INFORMATION PROVIDED Block Start
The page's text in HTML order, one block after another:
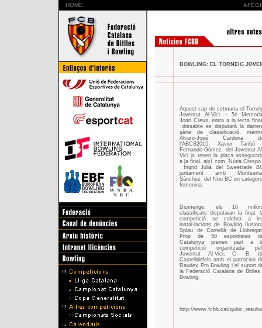
HOME
BOWLING: EL TORNEIG
Aquest cap de setmana el
Joventut Al-Vici – 5è
Joan Creus, entra a la recta
dissabte es disputarà la
sèrie de classificació,
Álvaro-José Cardona
l’ABCS2015, Xavier Taribó
Fernando Gómez
del Joventut
Vici ja tenen la plaça
a la final, així com, Núria Crespo
Íngrid Julià del Sweetrade
juntament amb
Sánchez
del Nou BC en
femenina.
Diumenge, els 16
classificats disputaran la final,
competició se celebra a
instal·lacions de Bowling
Splau de Cornellà de
Prop de 50 esportistes
Catalunya prenen part a
competició organitzada pel
Joventut Al-Vici, C. B.
Castelldefels amb el patrocino
Raudex Pro Bowling i el suport
la Federació Catalana de Bitlles
Bowling.
http://www.fcbb.cat/
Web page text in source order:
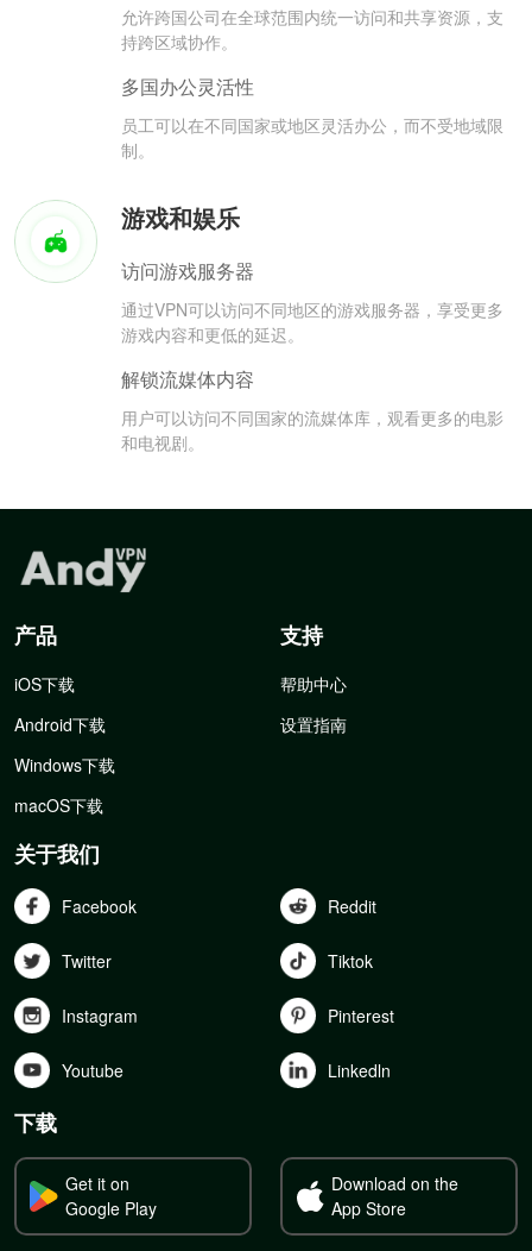
允许跨国公司在全球范围内统一访问和共享资源，支
持跨区域协作。
多国办公灵活性
员工可以在不同国家或地区灵活办公，而不受地域限
制。
游戏和娱乐
访问游戏服务器
通过VPN可以访问不同地区的游戏服务器，享受更多
游戏内容和更低的延迟。
解锁流媒体内容
用户可以访问不同国家的流媒体库，观看更多的电影
和电视剧。
产品
iOS下载
Android下载
Windows下载
macOS下载
支持
帮助中心
设置指南
关于我们
Facebook Reddit
Twitter Tiktok
Instagram Pinterest
Youtube Linkedln
下载
Get it on
Google Play
Download on the
App Store
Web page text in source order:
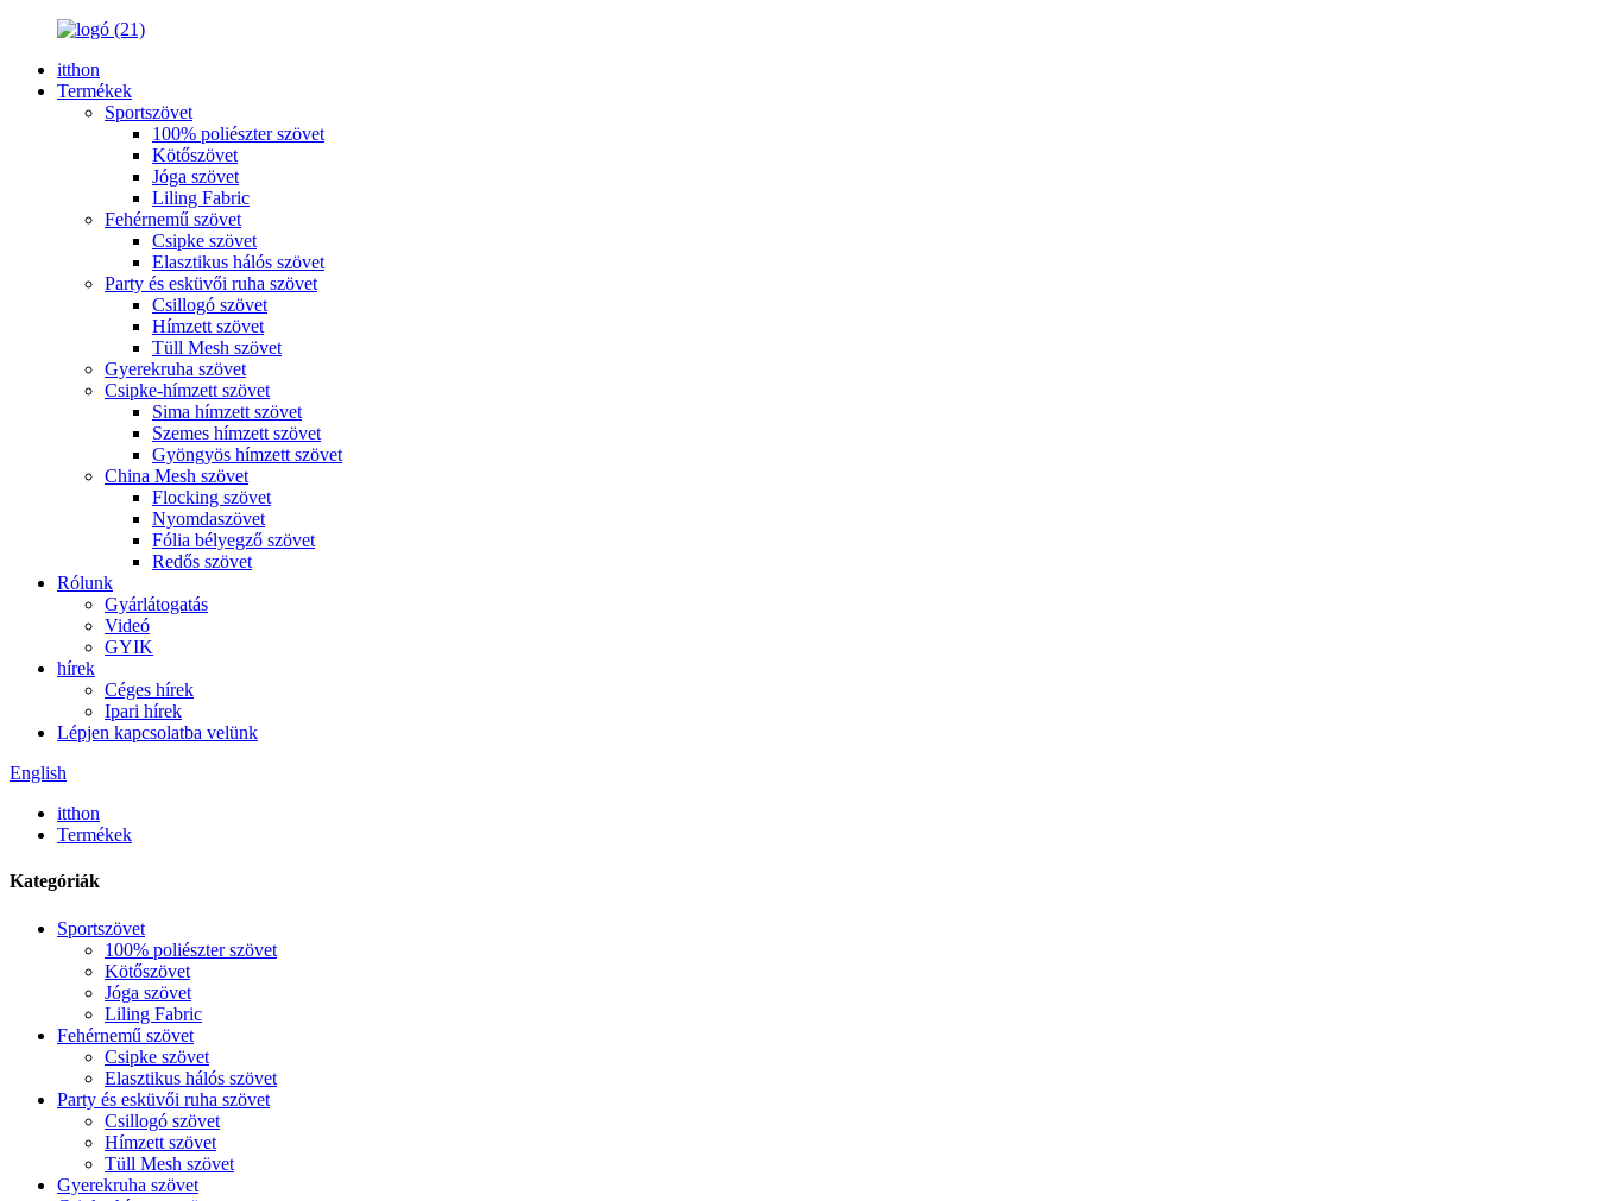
INFORMATION PROVIDED Block End
WHAT THE EXERCISE ASKS: From the first line through the line with "Instagram Pinterest", output those lines of the entries above exactly, and nothing else, with the pictures left out.

RESPONSE TO THE TASK:
The page's text in HTML order, one block after another:
HOME
BOWLING: EL TORNEIG
Aquest cap de setmana el
Joventut Al-Vici – 5è
Joan Creus, entra a la recta
dissabte es disputarà la
sèrie de classificació,
Álvaro-José Cardona
l’ABCS2015, Xavier Taribó
Fernando Gómez
del Joventut
Vici ja tenen la plaça
a la final, així com, Núria Crespo
Íngrid Julià del Sweetrade
juntament amb
Sánchez
del Nou BC en
femenina.
Diumenge, els 16
classificats disputaran la final,
competició se celebra a
instal·lacions de Bowling
Splau de Cornellà de
Prop de 50 esportistes
Catalunya prenen part a
competició organitzada pel
Joventut Al-Vici, C. B.
Castelldefels amb el patrocino
Raudex Pro Bowling i el suport
la Federació Catalana de Bitlles
Bowling.
http://www.fcbb.cat/
Web page text in source order:
允许跨国公司在全球范围内统一访问和共享资源，支
持跨区域协作。
多国办公灵活性
员工可以在不同国家或地区灵活办公，而不受地域限
制。
游戏和娱乐
访问游戏服务器
通过VPN可以访问不同地区的游戏服务器，享受更多
游戏内容和更低的延迟。
解锁流媒体内容
用户可以访问不同国家的流媒体库，观看更多的电影
和电视剧。
产品
iOS下载
Android下载
Windows下载
macOS下载
支持
帮助中心
设置指南
关于我们
Facebook Reddit
Twitter Tiktok
Instagram Pinterest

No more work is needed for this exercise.